Accurate long-term prediction of height during the first four years of growth hormone treatment in prepubertal children with growth hormone deficiency or Turner Syndrome.

Background/aims: The study aim was to develop and validate models for long-term prediction of growth in prepubertal children with idiopathic growth hormone deficiency (GHD) or Turner syndrome (TS) for optimal, cost-effective growth hormone (GH) therapy.

Methods: Height was predicted by sequential application of annual prediction algorithms for height velocity in cohorts of GHD (n = 664) and TS (n = 607) as documented within KIGS (Pfizer International Growth Database). As height prediction models also require an estimate of weight, new algorithms for weight increase during the first to fourth prepubertal years on GH were developed.

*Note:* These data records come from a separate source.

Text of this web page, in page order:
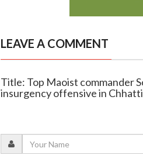
LEAVE A COMMENT
Title: Top Maoist commander
insurgency offensive in
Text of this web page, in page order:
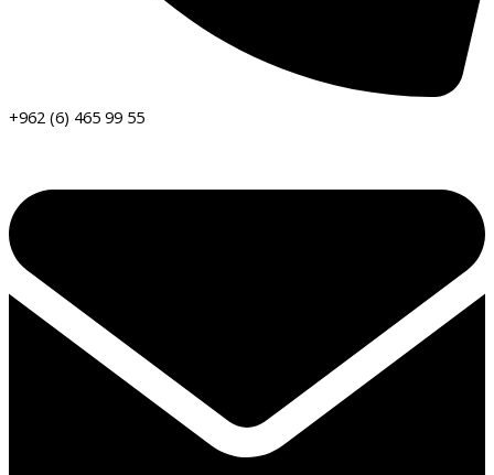
+962 (6) 465 99 55
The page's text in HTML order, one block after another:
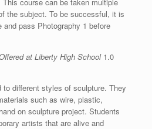
the subject. To be successful, it is
and pass Photography 1 before
at Liberty High School 1.0
different styles of sculpture. They
such as wire, plastic,
on sculpture project. Students
artists that are alive and
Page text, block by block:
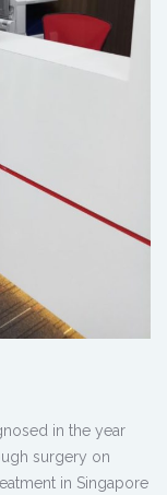
in the year
surgery on
in Singapore
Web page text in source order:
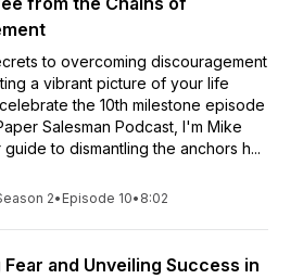
to overcoming discouragement
a vibrant picture of your life
the 10th milestone episode
Salesman Podcast, I'm Mike
to dismantling the anchors h...
2• Episode 10• 8:02
and Unveiling Success in

Results: When height was predicted from the start of GH treatment, the predicted and observed mean (SD) gain over 4 years was 30.4 (3.4) cm and 30.1 (4.9) cm, respectively, in GHD patients, and 27.2 (2.2) cm and 26.6 (3.5) cm, respectively, in TS patients. For all 4 years, gains of weight SD scores (SDS) were accurately described as a function of weight SDS and observed gain in height SDS (R(2) > 0.89).

Conclusion: In GHD and TS patients treated with GH, an accurate prepubertal long-term prediction of height development in groups is possible. Based on this, an optimal individual height outcome could be simulated.